◆ **Source information**

___

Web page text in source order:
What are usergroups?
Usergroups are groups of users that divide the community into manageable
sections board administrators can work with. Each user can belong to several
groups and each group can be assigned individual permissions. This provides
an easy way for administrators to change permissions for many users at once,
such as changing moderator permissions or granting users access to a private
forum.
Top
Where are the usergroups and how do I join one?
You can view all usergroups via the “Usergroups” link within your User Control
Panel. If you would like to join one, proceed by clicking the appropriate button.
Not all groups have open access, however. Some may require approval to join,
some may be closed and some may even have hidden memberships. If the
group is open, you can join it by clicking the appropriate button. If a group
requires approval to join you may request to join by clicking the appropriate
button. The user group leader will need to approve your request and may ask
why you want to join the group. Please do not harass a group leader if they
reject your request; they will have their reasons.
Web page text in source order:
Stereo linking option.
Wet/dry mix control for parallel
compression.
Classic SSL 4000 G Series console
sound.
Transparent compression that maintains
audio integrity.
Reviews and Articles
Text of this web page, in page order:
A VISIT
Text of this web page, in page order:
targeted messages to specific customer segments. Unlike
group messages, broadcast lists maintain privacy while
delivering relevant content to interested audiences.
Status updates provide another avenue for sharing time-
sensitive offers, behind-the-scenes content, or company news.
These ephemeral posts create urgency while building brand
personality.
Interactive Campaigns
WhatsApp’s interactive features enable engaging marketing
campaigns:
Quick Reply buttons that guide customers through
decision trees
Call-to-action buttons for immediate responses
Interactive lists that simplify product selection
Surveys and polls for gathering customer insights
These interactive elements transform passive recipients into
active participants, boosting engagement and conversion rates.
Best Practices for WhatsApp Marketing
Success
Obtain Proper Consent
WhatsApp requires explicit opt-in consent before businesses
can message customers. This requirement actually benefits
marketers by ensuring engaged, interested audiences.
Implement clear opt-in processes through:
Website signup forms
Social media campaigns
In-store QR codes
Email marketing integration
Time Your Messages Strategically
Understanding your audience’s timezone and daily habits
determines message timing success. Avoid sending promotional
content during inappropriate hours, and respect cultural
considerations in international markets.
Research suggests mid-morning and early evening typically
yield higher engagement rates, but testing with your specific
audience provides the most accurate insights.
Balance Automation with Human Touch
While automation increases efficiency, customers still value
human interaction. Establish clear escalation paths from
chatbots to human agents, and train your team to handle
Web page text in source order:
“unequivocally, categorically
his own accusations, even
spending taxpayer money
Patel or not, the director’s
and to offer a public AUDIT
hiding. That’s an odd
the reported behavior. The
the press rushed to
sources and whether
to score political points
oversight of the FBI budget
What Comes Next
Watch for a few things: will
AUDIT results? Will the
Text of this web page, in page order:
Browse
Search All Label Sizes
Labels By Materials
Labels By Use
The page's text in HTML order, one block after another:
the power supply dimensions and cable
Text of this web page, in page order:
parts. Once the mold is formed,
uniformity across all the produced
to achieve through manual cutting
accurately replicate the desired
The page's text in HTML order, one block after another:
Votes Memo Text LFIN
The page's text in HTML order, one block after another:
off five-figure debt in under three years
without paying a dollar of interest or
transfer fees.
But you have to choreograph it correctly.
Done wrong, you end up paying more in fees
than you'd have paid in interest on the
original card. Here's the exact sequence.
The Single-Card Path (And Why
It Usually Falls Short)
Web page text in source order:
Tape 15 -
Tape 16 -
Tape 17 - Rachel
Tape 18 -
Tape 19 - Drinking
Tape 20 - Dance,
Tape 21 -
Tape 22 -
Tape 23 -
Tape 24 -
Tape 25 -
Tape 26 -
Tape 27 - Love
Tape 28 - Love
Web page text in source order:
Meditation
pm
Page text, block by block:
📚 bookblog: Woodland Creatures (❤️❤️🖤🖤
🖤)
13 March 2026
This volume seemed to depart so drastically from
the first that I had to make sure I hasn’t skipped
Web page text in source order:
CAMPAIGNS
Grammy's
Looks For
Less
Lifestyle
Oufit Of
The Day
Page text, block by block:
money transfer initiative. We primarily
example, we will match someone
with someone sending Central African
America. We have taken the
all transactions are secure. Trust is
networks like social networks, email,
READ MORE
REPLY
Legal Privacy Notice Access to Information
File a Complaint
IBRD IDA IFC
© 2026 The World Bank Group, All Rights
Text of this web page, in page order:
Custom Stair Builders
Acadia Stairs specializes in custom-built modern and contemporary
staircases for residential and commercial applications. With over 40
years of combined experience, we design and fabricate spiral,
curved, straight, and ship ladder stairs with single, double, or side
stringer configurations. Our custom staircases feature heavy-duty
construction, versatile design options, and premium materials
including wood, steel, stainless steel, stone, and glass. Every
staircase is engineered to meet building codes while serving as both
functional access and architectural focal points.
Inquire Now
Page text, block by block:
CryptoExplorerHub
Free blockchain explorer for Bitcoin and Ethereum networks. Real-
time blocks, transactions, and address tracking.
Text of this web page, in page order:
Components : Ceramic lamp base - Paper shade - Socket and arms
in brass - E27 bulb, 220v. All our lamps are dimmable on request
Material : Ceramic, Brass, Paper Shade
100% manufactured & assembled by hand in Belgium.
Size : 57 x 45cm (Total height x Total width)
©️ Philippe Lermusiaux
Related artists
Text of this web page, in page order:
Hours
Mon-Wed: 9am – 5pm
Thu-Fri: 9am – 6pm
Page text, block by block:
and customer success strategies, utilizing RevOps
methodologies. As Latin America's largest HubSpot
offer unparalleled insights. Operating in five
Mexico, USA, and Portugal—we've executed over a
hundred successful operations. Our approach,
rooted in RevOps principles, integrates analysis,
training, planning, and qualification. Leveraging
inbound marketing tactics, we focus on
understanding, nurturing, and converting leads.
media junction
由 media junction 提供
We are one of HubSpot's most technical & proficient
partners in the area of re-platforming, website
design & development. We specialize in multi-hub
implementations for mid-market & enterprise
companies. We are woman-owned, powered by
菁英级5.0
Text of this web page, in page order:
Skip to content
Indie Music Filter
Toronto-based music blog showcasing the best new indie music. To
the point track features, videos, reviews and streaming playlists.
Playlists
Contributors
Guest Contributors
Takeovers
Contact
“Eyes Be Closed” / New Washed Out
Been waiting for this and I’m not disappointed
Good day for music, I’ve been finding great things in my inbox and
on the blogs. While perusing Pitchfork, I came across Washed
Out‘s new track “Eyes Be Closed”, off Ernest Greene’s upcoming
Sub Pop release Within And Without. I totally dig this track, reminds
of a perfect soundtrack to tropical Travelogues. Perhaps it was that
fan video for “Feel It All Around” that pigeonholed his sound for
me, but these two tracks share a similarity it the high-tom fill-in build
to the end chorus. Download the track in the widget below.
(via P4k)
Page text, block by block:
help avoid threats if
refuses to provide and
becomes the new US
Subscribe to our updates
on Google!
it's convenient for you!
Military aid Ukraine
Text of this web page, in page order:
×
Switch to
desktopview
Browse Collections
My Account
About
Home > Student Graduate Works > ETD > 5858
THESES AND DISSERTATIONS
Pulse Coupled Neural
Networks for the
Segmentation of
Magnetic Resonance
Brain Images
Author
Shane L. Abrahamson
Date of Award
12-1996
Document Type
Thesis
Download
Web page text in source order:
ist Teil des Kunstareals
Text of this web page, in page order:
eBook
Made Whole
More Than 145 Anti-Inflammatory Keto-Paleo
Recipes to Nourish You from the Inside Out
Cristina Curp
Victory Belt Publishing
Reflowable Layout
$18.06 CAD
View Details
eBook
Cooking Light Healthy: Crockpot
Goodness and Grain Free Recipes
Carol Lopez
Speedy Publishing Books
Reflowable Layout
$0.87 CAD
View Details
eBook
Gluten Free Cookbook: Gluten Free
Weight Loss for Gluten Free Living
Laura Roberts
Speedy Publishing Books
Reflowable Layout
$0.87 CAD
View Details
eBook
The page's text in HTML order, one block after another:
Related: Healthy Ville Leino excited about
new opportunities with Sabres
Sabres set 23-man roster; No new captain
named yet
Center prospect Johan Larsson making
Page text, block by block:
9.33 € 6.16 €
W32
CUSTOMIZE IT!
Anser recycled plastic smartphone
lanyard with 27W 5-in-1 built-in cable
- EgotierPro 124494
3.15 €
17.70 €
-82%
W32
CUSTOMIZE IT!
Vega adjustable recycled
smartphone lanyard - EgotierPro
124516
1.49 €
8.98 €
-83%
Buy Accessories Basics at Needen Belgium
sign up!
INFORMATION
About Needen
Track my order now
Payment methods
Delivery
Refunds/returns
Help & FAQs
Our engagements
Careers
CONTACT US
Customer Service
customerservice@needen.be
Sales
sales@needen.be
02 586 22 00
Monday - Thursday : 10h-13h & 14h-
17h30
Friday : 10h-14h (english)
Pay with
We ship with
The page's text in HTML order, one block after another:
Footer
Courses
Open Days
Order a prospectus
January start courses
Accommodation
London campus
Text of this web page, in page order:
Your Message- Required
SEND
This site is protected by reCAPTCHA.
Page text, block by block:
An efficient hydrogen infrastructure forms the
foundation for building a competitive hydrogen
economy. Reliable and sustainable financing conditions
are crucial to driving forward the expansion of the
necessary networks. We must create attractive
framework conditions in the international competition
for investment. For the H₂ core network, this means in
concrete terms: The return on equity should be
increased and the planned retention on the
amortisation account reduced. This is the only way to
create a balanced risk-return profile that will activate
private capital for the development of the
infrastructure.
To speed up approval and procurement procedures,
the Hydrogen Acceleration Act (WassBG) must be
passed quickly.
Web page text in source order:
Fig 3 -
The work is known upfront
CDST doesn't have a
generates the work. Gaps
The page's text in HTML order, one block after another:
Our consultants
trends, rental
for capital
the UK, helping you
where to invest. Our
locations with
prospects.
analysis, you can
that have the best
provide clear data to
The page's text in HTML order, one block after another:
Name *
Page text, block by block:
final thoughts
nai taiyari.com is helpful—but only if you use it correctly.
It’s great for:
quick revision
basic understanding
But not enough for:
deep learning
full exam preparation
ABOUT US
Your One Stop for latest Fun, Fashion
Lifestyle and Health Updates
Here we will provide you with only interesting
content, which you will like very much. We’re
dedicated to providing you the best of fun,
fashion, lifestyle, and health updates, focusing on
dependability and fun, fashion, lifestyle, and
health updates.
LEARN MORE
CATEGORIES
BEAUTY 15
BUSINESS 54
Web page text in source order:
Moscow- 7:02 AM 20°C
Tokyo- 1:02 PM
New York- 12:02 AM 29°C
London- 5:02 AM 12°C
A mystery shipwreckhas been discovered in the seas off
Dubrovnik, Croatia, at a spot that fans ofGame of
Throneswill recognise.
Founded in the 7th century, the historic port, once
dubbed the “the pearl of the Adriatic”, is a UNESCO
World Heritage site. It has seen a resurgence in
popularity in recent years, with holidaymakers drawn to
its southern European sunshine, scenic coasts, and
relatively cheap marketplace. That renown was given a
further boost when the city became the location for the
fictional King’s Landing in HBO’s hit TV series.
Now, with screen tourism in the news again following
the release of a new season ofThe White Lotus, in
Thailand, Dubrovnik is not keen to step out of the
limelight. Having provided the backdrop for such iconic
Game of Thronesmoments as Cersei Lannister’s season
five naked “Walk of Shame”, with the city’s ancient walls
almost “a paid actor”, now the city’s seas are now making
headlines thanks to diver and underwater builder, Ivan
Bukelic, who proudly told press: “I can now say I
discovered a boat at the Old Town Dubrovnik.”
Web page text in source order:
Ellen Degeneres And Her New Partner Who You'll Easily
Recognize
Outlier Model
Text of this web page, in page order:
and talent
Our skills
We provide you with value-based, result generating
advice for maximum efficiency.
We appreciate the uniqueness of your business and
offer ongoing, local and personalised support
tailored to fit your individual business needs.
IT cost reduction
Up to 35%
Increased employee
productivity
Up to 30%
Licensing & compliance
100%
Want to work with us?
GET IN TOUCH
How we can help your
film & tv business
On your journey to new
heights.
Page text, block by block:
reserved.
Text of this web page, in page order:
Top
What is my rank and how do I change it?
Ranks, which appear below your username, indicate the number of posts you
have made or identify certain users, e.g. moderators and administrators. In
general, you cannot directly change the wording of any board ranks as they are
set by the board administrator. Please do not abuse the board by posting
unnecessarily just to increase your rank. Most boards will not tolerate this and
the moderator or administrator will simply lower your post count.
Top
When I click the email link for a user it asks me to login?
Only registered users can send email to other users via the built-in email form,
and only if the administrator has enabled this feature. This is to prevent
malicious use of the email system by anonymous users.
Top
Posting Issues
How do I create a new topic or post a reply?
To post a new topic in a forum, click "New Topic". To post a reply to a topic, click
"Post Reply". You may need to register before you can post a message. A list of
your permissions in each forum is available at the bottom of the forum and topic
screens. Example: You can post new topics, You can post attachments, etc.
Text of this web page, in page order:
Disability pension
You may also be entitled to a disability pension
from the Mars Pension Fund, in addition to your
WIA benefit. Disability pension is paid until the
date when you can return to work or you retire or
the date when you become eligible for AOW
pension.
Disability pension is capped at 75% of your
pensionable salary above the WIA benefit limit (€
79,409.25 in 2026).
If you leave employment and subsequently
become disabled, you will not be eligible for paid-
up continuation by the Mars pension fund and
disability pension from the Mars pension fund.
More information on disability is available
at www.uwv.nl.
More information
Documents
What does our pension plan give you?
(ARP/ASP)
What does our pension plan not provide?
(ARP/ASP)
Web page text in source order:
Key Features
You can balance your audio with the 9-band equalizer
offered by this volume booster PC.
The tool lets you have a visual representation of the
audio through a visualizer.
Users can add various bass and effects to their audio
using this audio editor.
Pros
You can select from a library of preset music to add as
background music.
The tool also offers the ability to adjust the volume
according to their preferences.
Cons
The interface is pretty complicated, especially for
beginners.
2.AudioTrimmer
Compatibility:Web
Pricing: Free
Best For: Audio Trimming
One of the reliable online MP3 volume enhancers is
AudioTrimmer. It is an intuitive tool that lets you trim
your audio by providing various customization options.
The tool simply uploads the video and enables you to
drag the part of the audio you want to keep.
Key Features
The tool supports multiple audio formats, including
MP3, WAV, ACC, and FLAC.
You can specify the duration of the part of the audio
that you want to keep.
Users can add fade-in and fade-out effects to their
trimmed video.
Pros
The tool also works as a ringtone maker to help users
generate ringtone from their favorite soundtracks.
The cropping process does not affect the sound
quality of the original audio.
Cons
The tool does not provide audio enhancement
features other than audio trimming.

___

◆ **The task**
From the records above, reproduce exactly the lines from the one with "content during inappropriate" to the one with "human interaction. Establish", both included, and no others.

◆ **Task result**
content during inappropriate hours, and respect cultural
considerations in international markets.
Research suggests mid-morning and early evening typically
yield higher engagement rates, but testing with your specific
audience provides the most accurate insights.
Balance Automation with Human Touch
While automation increases efficiency, customers still value
human interaction. Establish clear escalation paths from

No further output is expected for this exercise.